Heinz Blatti sieht in diesem Bereich aber grosse Entwicklungsschritte und bleibt optimistisch. In den vergangenen Jahren habe sich die Reichweite der Busse mehr als verdoppelt. «Wir rechnen damit, dass die Entwicklung so weitergeht», sagt der Projektleiter, «aber natürlich besteht eine gewisse Unsicherheit.»

Zu geringe Stromleistung

Vorerst konzentrieren sich die VZO deshalb auf jene Herausforderungen, bei denen sie nicht nur von der Industrie abhängig sind. Dazu gehört der Ausbau der Ladeinfrastruktur in den Depots. Die angeschafften mobilen Ladegeräte und die derzeit verfügbare Strommenge würden zwar für die drei Busse ausreichen. «Mehr geht aber nicht», sagt Schmid.

Für zusätzliche Busse sind leistungsstärkere Stromleitungen nötig. «Sonst hätte plötzlich halb Grüningen keinen Strom mehr.» Die entsprechenden Vorprojekte sind aufgegleist. Läuft alles nach Plan, starten die Installationsarbeiten in den Depots ab 2025.

Der schrittweise Umstieg und das langsame Herantasten an die neue Technologie bieten den VZO also in vielerlei Hinsicht Vorteile. «Es ist für uns genial, so einzusteigen und den Umgang mit den neuen Bussen zu lernen», findet Blatti. Zu dieser Lernphase gehört nicht zuletzt, Erfahrungswerte zu sammeln.

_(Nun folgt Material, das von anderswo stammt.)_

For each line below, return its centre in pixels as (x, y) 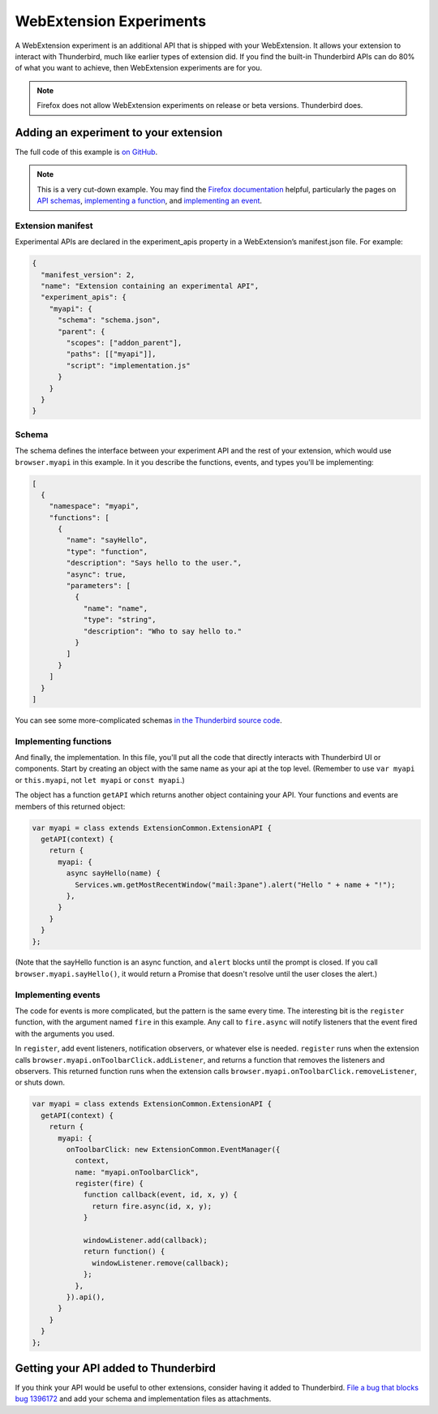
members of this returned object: (70, 806)
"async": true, (97, 574)
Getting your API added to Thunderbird (116, 1368)
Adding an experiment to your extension (119, 133)
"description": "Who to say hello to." (163, 631)
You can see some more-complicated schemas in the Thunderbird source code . (149, 720)
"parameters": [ (99, 586)
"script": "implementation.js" (128, 365)

Fragezeichen bei Lebensdauer

Solche Werte fehlen beispielsweise auch bei der Lebensdauer der neuen Busse fast noch gänzlich – und dies ist nicht zuletzt finanziell relevant. In der Anschaffung seien die neuen Fahrzeuge rund 70 Prozent teurer als ihre Vorgänger. Ein 18 Meter langer Gelenkbus kostet 900’000, der mit 12 Metern etwas kürzere Standardbus 680’000 Franken. «Allerdings fallen auf die Lebensdauer gerechnet im Unterhalt weniger Kosten an», erklärt Schmid.

Derzeit gehen die VZO davon aus, dass die Busse ähnlich lange halten wie ihre Vorgänger. Die Lebensdauer von Gelenkbussen liegt bei ungefähr 12 Jahren, jene von Standardbussen bei 15 bis 16 Jahren. Dies entspricht jeweils zirka 1,1 Millionen Fahrkilometern.

Bis sämtliche 104 Dieselbusse ersetzt sind, wird es also noch einige Jahre dauern. «Doch wir haben einen klaren Plan und eine Vision», sagt Direktor Schmid. Mit dem Start ins Jahr 2024 brechen die VZO auf in ein neues Zeitalter, in dem es noch einige Hürden zu übersteigen gilt.

Joe Schmid ist vorerst gespannt auf den nächsten grossen Schritt Anfang Februar, die Integration in den Fahrplan: «Es wäre natürlich schön, wenn die Fahrgäste spüren, dass sie in einem Elektrobus sitzen.»